Content starts
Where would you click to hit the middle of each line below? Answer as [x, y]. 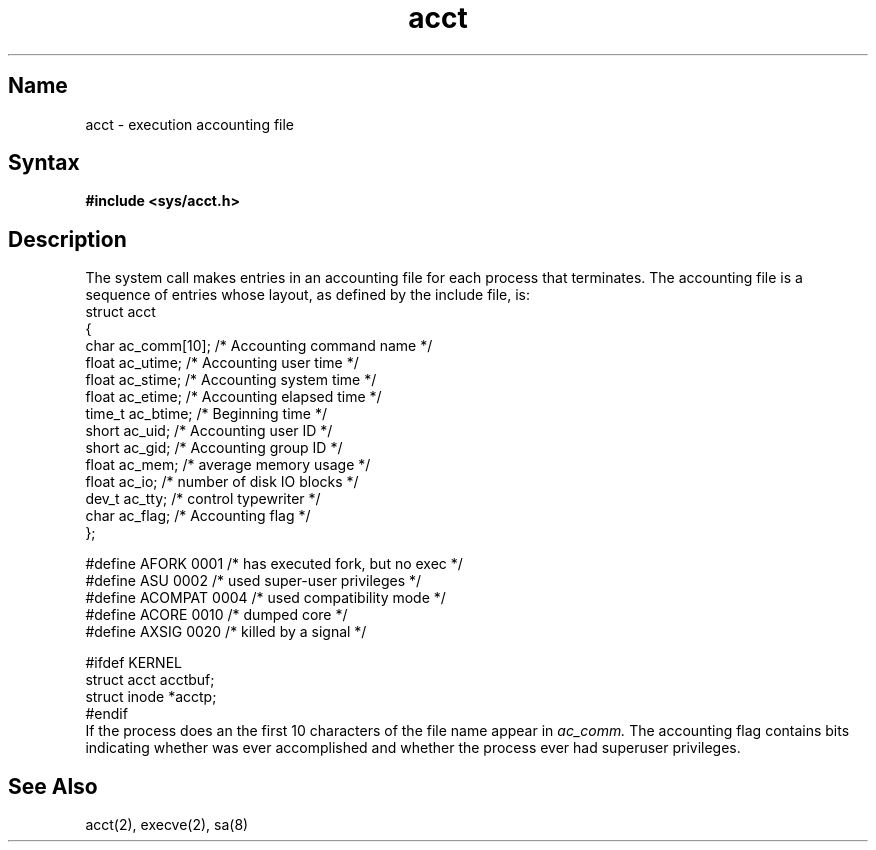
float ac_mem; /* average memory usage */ [228, 465]
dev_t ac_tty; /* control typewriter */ [203, 499]
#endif [106, 714]
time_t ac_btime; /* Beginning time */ [206, 414]
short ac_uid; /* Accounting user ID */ [209, 431]
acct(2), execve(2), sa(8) [167, 825]
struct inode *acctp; [151, 697]
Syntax [44, 163]
Content ends
*AIM OF THE EXERCISE:*
In the material above, find the line with "dev_t ac_tty; /*"; then retype it and every line after it through the last, exactly as written.

*EXPECTED ANSWER:*
dev_t ac_tty; /* control typewriter */ [203, 499]
#endif [106, 714]
time_t ac_btime; /* Beginning time */ [206, 414]
short ac_uid; /* Accounting user ID */ [209, 431]
acct(2), execve(2), sa(8) [167, 825]
struct inode *acctp; [151, 697]
Syntax [44, 163]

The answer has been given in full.